Pensem o que quiserem. Eu tenho minhas ideias sobre isso.

Às 21h40, lá estava ele de novo. Dessa vez via telão, dessa vez seria assim, e eu curtiria metade olhando pro show, metade olhando pra minha mãe. E assim foi, dessa vez menos emocionante, mais assimilado, mas algumas lágrimas surgiram sim, algumas vezes. Os pais atrás, os filhos na frente, veio Magical Mistery Tour, linda e colorida, pra começar o show. Eram lágrimas inéditas, e vieram. O que se seguiu dali em diante foi o show visto de cima, com intervenções semelhantes, e um ou outro improviso. Quatro músicas diferentes (Two of Us, Got to Get You Into My Life, I’m Looking Through You e Bluebird), além da já citada Magical Mistery Tour deram novos ares à apresentação do sujeito. Mas o novo ponto de vista trouxe também novas sensações, e percepções, como o universo todo do estádio reagindo àquilo tudo, nossos pais curtindo o moço e cantando junto, e da mesma forma, foi impossível não cantar tudo aquilo de novo, com energia um pouco mais baixa, mas igualmente intensa. Live And Let Die vista de longe foi igualmente impressionante. Let it Be fez muito mais sentido dali de cima. Foi mais fácil ser racional, e dali em diante ver se tudo aquilo que acontecera 24h antes foi de fato real. Foi. Mesmo. Ver minha mãe chorosa e feliz, curtir com ela, ver minha pequena ali pulando de novo (um pouco menos, é verdade, porque o cansaço era grande), e fotografando loucamente o show das nossas vidas… isso tudo a gente não coloca em cifrão, em número, em nada. E é o que vale de fato.

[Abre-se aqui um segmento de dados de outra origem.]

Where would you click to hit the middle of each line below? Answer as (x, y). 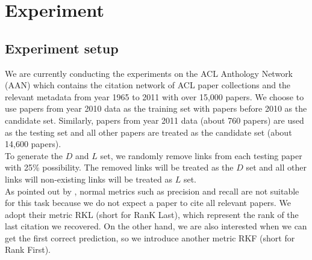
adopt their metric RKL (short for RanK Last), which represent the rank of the (152, 214)
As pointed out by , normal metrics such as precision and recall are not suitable (152, 191)
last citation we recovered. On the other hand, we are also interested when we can (156, 226)
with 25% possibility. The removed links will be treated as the (119, 167)
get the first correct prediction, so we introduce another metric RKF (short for (150, 237)
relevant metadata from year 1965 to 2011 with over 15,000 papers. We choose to (154, 96)
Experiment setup (62, 48)
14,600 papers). (33, 144)

As caras de cansaço e alegria de todos quando do final do show esclareciam um pouco mais o encantamento que nos fez embarcar na loucura de dois megashows durante o intervalo de um dia. Valeu a pena sim. Não foi loucura. Foi euforia, devidamente recompensada por 6 horas de música. Da melhor música. Aquela que embalou alguns de nossos melhores momentos, e que agora ganham roupagem nova, e mais momentos pra não se esquecer.